**DATA SHOWN:**
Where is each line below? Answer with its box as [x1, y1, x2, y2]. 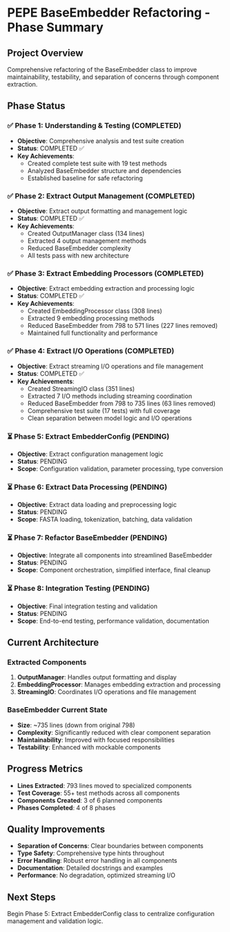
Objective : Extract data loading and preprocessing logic [17, 500, 178, 509]
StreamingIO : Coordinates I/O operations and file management [17, 688, 197, 696]
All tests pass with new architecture [27, 251, 129, 259]
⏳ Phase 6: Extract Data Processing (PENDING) [7, 482, 168, 492]
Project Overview [7, 47, 84, 59]
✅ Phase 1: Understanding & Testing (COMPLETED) [7, 121, 182, 131]
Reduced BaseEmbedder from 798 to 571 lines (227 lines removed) [27, 322, 218, 330]
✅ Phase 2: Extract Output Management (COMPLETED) [7, 191, 195, 201]
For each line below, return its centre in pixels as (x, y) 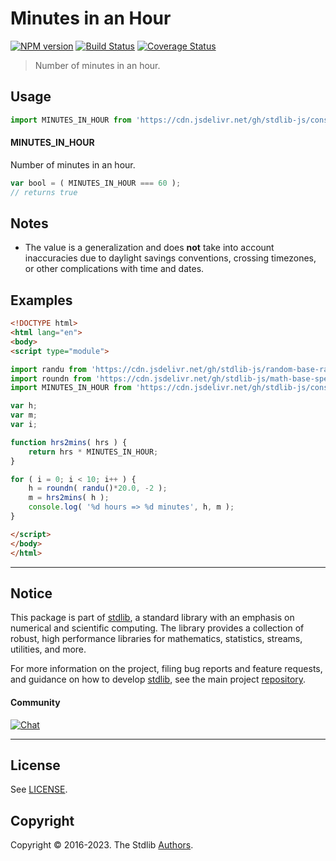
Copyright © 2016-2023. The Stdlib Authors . (102, 845)
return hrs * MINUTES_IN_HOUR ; (93, 452)
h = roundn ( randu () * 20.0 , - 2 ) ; (98, 488)
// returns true (44, 192)
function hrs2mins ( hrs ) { (69, 442)
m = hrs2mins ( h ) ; (69, 498)
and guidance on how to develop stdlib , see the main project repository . (158, 679)
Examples (41, 300)
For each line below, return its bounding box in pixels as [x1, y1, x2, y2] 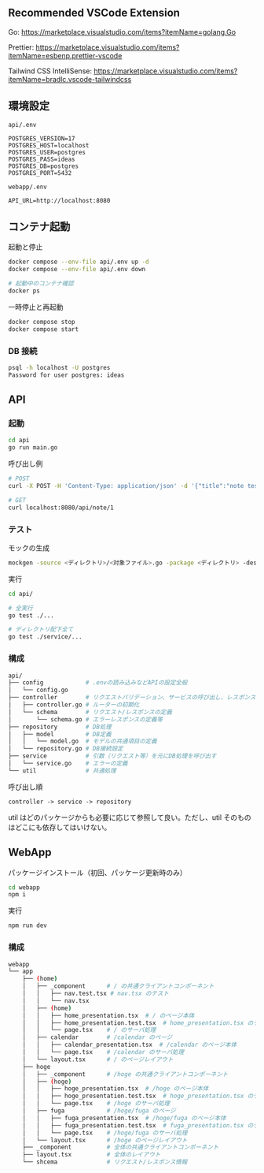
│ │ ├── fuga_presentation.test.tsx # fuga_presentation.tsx [22, 1121, 244, 1130]
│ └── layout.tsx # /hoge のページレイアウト [22, 1136, 188, 1144]
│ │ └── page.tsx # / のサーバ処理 [22, 1026, 156, 1034]
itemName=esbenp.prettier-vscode [8, 50, 123, 60]
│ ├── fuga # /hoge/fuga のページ [22, 1107, 176, 1115]
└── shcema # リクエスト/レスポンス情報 [22, 1158, 188, 1166]
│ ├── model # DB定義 [8, 730, 112, 738]
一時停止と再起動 [8, 302, 64, 311]
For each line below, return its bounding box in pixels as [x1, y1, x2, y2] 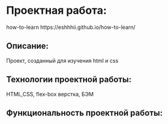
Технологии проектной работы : [6, 75, 132, 85]
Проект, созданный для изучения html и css [6, 57, 119, 64]
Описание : [6, 41, 49, 51]
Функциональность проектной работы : [6, 108, 163, 118]
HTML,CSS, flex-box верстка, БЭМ [6, 90, 94, 98]
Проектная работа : [6, 4, 107, 17]
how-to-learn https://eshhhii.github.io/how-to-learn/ [6, 23, 136, 31]
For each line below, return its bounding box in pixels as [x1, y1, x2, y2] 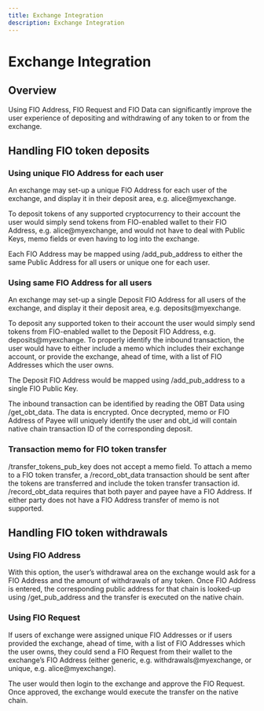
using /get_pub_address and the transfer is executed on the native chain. [8, 592, 244, 602]
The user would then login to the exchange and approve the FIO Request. [8, 679, 245, 688]
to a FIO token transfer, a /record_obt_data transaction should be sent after [8, 470, 250, 479]
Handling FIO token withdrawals [8, 526, 168, 540]
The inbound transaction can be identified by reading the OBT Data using [8, 399, 245, 409]
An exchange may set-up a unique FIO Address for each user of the [8, 185, 228, 195]
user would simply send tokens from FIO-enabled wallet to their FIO [8, 218, 227, 227]
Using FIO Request [8, 612, 81, 623]
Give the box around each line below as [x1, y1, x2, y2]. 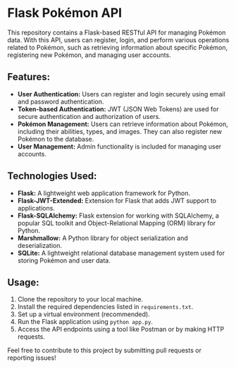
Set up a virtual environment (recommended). [17, 310, 150, 318]
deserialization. [17, 241, 62, 249]
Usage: [7, 276, 40, 288]
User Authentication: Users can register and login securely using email [17, 89, 225, 98]
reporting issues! [7, 354, 56, 362]
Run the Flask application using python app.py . [17, 318, 154, 326]
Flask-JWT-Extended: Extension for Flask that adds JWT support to [17, 196, 217, 205]
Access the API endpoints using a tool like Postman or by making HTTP [17, 325, 225, 334]
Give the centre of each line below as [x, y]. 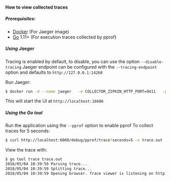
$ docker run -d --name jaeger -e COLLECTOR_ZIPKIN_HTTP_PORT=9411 [81, 92]
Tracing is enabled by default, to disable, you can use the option [73, 62]
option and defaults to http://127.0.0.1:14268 [54, 72]
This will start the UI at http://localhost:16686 [54, 101]
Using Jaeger [20, 49]
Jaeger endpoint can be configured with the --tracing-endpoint [90, 67]
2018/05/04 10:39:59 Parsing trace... [46, 164]
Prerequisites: [21, 19]
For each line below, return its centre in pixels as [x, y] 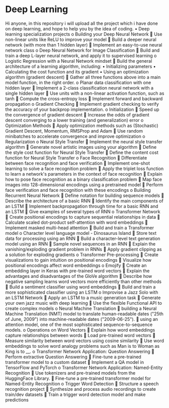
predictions [17, 400]
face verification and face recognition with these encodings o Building [78, 190]
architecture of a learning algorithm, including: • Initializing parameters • [81, 66]
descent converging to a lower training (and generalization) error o [74, 120]
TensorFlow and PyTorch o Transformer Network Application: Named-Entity [84, 368]
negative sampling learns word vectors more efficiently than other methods [83, 281]
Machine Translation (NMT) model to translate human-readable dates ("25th [84, 314]
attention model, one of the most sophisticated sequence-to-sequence [79, 324]

**ACTION ITEM:** Only what runs from the line containing "COLLECTOR_ZIPKIN_HTTP_PORT=9411 [81, 92]" through the end of the entries above should be extracted, exactly and without pictures.

**WRITTEN SOLUTION:**
$ docker run -d --name jaeger -e COLLECTOR_ZIPKIN_HTTP_PORT=9411 [81, 92]
Tracing is enabled by default, to disable, you can use the option [73, 62]
option and defaults to http://127.0.0.1:14268 [54, 72]
This will start the UI at http://localhost:16686 [54, 101]
Using Jaeger [20, 49]
Jaeger endpoint can be configured with the --tracing-endpoint [90, 67]
2018/05/04 10:39:59 Parsing trace... [46, 164]
Prerequisites: [21, 19]
For each line below, return its centre in pixels as [x, y] 
predictions [17, 400]
face verification and face recognition with these encodings o Building [78, 190]
architecture of a learning algorithm, including: • Initializing parameters • [81, 66]
descent converging to a lower training (and generalization) error o [74, 120]
TensorFlow and PyTorch o Transformer Network Application: Named-Entity [84, 368]
negative sampling learns word vectors more efficiently than other methods [83, 281]
Machine Translation (NMT) model to translate human-readable dates ("25th [84, 314]
attention model, one of the most sophisticated sequence-to-sequence [79, 324]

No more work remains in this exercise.